(Supplied information begins)
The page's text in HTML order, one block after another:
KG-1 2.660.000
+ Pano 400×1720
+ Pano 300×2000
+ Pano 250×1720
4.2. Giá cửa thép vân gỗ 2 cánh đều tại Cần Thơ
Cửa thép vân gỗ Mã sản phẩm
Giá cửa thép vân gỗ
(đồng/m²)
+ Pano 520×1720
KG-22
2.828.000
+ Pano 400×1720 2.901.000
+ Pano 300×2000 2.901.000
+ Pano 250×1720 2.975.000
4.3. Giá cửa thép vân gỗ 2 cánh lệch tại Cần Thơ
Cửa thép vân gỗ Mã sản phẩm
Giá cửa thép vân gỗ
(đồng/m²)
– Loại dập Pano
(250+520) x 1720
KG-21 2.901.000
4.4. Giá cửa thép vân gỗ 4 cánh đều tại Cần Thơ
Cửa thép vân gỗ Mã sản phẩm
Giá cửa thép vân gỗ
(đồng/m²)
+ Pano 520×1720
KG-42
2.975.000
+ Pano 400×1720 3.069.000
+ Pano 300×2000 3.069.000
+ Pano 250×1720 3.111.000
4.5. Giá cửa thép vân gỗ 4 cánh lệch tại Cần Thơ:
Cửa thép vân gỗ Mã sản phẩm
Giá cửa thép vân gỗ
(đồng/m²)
(Supplied information ends)
(Supplied information begins)
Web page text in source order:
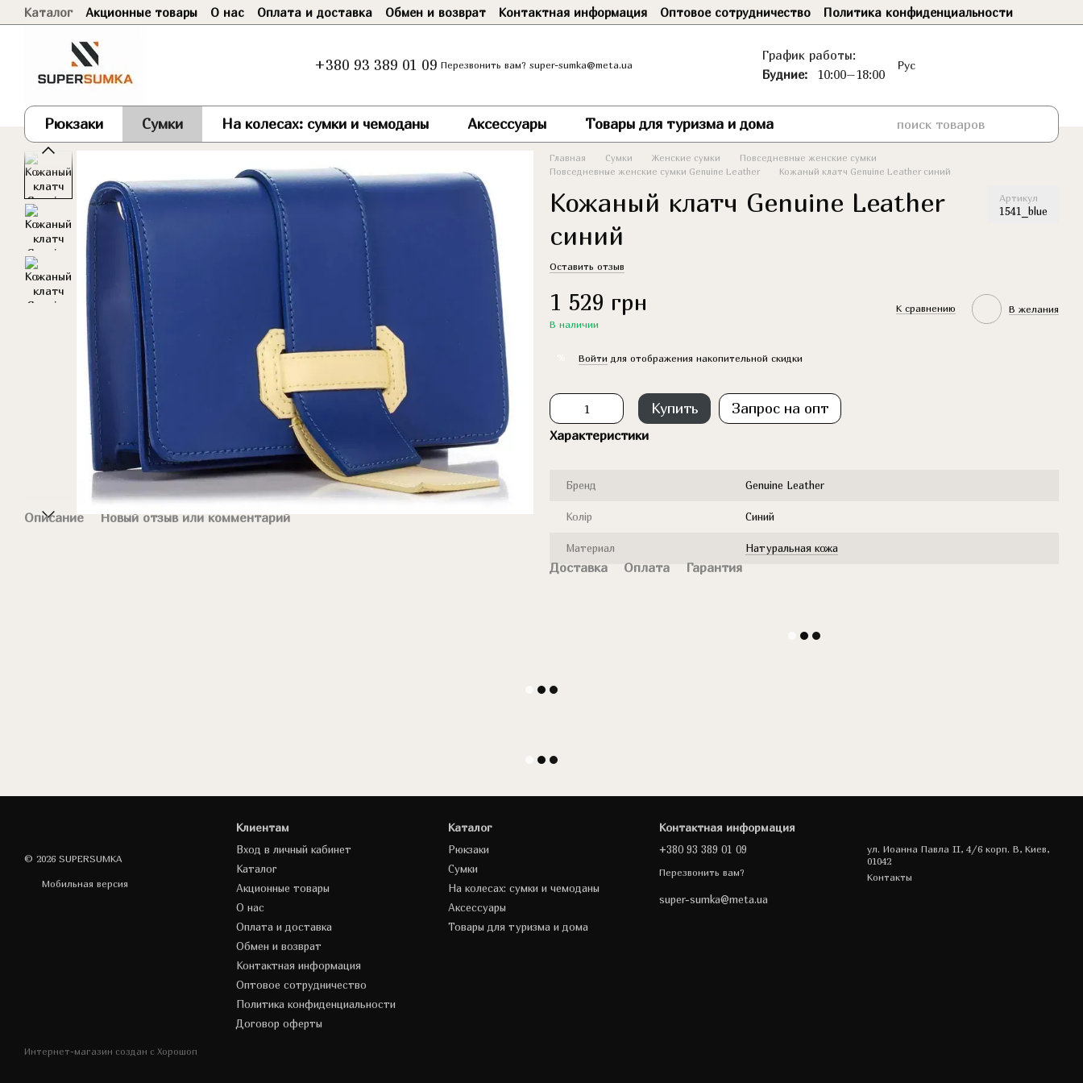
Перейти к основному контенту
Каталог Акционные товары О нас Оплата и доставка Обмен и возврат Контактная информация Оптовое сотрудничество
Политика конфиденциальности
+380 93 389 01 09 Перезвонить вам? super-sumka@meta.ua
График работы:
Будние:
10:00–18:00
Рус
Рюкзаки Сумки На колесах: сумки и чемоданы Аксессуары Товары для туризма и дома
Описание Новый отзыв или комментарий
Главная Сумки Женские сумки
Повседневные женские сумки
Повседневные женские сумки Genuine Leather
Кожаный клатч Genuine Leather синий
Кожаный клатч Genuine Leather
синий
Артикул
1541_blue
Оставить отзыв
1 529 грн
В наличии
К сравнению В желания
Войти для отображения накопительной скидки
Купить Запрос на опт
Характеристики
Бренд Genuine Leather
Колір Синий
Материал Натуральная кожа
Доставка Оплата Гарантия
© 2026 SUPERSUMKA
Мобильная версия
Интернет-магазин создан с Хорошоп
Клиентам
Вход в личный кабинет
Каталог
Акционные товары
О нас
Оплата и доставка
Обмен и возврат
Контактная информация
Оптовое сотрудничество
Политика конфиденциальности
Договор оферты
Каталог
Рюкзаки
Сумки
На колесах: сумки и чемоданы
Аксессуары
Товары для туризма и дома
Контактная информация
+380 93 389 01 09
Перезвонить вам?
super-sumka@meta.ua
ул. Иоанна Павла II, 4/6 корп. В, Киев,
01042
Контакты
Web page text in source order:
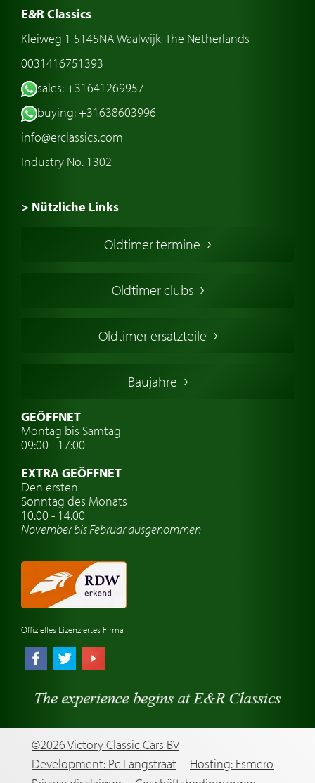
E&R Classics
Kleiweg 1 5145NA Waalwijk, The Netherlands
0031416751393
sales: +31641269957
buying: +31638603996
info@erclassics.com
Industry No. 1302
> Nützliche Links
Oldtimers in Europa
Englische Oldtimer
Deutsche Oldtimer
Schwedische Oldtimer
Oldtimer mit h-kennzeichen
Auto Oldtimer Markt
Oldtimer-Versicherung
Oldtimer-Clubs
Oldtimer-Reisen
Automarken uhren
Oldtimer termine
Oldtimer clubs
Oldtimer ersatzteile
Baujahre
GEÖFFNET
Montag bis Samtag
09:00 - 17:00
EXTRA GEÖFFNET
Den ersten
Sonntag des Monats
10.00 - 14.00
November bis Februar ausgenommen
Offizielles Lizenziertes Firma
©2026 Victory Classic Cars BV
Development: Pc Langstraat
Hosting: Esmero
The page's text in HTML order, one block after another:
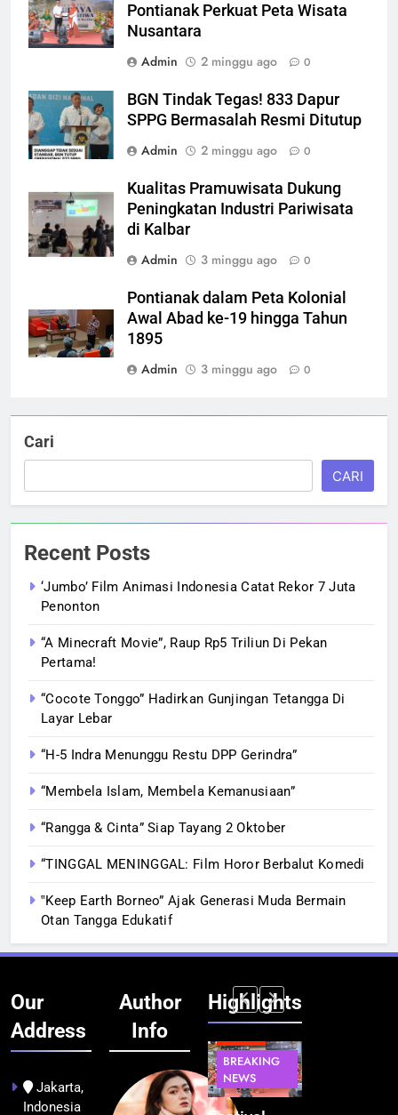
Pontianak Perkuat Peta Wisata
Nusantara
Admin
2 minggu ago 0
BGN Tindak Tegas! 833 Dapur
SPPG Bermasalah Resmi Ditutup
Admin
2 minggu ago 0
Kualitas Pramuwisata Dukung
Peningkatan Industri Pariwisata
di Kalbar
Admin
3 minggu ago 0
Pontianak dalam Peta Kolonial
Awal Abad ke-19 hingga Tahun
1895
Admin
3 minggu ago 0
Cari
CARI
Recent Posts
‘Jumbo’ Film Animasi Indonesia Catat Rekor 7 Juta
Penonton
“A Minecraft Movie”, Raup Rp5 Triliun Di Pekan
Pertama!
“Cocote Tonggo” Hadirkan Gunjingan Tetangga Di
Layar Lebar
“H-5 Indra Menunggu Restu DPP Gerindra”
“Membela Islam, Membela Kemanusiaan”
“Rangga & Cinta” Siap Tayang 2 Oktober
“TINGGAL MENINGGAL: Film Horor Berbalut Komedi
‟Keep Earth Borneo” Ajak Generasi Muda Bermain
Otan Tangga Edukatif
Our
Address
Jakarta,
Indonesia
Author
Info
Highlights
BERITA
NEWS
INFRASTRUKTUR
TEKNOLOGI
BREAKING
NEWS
(Supplied information ends)
(Supplied information begins)
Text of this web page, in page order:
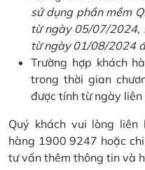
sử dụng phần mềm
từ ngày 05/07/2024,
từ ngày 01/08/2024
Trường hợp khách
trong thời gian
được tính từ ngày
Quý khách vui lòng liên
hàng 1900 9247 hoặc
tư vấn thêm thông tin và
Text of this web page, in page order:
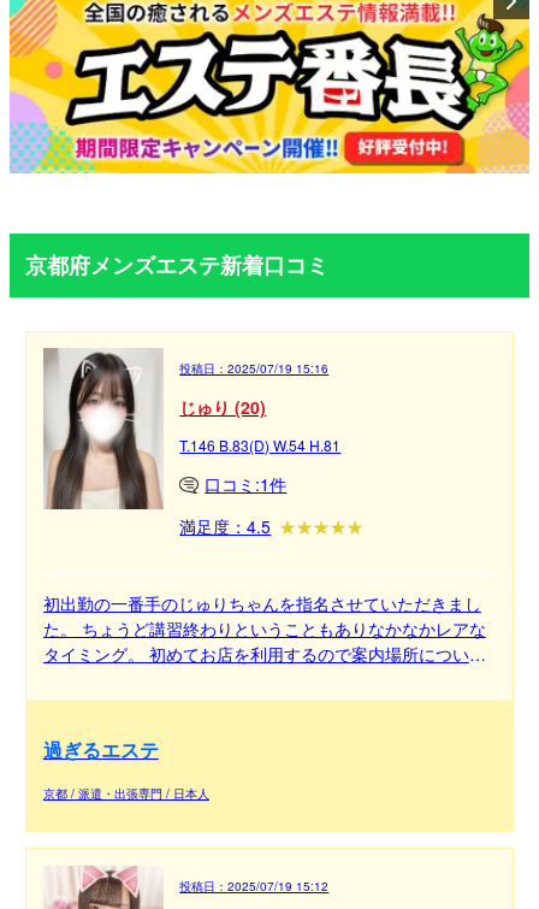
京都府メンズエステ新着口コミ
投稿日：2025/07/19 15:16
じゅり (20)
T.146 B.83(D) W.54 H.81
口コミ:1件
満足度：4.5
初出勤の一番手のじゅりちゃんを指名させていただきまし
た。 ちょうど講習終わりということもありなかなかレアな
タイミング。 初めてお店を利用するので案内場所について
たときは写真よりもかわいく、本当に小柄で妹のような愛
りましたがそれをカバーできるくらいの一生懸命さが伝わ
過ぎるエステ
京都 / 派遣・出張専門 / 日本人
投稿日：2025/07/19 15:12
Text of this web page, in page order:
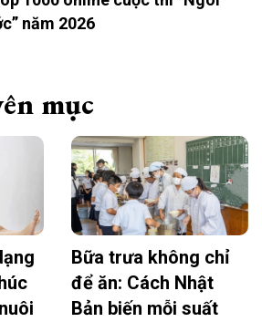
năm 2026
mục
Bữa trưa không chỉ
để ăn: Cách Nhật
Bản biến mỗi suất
(Supplied information ends)
§ Required action
Repeat only the stretch of data above that runs from the line with "Колір Синий" to the line with "0031416751393". Keep both end lines; exclude pictures.

§ Output below
Колір Синий
Материал Натуральная кожа
Доставка Оплата Гарантия
© 2026 SUPERSUMKA
Мобильная версия
Интернет-магазин создан с Хорошоп
Клиентам
Вход в личный кабинет
Каталог
Акционные товары
О нас
Оплата и доставка
Обмен и возврат
Контактная информация
Оптовое сотрудничество
Политика конфиденциальности
Договор оферты
Каталог
Рюкзаки
Сумки
На колесах: сумки и чемоданы
Аксессуары
Товары для туризма и дома
Контактная информация
+380 93 389 01 09
Перезвонить вам?
super-sumka@meta.ua
ул. Иоанна Павла II, 4/6 корп. В, Киев,
01042
Контакты
Web page text in source order:
E&R Classics
Kleiweg 1 5145NA Waalwijk, The Netherlands
0031416751393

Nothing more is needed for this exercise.